_Task to carry out_
Report each line of the entries that contains the word "akenoai", copied in full.

_Records_
————

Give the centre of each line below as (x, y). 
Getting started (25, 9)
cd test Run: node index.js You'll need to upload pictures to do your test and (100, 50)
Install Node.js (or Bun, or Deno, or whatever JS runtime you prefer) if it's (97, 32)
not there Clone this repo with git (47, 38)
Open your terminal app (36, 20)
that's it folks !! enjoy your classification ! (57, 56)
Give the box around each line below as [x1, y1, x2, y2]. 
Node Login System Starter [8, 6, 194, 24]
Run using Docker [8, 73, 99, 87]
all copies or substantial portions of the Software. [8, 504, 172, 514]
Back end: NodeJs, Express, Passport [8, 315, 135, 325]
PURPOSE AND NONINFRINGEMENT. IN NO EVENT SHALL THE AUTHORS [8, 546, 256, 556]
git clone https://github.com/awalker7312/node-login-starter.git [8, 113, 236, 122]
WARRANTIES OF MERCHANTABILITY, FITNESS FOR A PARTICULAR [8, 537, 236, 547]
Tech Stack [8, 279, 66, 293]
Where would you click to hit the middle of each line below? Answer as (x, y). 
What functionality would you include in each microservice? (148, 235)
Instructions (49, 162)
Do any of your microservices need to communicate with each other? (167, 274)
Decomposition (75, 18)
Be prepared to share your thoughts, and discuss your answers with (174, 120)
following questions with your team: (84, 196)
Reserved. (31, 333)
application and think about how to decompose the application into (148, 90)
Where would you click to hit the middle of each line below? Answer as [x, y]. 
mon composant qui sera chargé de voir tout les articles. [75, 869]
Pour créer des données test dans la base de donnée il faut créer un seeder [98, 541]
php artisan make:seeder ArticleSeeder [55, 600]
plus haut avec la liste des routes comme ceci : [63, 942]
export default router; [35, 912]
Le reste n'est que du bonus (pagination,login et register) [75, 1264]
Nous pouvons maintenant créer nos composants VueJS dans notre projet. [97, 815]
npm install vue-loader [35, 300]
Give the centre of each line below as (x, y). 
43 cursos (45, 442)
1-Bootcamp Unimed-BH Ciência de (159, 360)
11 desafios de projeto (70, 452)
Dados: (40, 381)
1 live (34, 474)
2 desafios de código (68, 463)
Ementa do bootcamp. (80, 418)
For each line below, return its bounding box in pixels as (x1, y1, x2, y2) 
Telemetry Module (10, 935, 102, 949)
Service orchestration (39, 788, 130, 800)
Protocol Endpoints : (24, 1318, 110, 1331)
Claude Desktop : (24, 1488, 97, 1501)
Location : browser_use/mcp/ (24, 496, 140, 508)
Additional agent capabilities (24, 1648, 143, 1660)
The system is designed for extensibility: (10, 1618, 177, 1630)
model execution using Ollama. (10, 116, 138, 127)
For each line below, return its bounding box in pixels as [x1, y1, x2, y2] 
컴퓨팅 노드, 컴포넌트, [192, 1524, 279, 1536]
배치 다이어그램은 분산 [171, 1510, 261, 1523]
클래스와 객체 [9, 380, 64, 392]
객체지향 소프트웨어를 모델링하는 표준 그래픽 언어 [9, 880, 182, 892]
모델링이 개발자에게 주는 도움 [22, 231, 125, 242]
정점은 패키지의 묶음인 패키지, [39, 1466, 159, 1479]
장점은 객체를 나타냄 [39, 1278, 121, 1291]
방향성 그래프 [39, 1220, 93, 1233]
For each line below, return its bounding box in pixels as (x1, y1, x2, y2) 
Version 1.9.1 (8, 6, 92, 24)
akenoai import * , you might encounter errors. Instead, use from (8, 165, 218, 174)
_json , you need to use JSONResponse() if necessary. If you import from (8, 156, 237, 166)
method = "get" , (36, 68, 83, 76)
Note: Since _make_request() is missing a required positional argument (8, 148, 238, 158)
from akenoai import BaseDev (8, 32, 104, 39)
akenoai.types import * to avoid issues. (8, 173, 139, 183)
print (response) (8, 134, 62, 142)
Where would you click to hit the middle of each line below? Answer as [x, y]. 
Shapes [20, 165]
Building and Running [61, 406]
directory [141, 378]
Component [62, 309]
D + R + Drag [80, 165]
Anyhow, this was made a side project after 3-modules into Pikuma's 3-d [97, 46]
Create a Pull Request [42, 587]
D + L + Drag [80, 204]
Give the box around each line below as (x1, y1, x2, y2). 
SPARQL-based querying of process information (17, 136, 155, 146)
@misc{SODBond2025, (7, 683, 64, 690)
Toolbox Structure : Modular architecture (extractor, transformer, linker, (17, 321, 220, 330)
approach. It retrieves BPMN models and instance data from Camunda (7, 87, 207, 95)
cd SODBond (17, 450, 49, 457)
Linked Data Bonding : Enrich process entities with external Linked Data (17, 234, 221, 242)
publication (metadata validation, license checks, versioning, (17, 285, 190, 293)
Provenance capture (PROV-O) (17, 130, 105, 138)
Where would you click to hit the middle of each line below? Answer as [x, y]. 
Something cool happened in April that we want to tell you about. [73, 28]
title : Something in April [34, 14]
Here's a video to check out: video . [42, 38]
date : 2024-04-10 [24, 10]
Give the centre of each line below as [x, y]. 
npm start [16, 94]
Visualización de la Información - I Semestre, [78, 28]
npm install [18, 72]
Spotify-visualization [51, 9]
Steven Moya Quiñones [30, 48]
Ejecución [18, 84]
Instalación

————

_Answer to this problem_
akenoai import * , you might encounter errors. Instead, use from (8, 165, 218, 174)
from akenoai import BaseDev (8, 32, 104, 39)
akenoai.types import * to avoid issues. (8, 173, 139, 183)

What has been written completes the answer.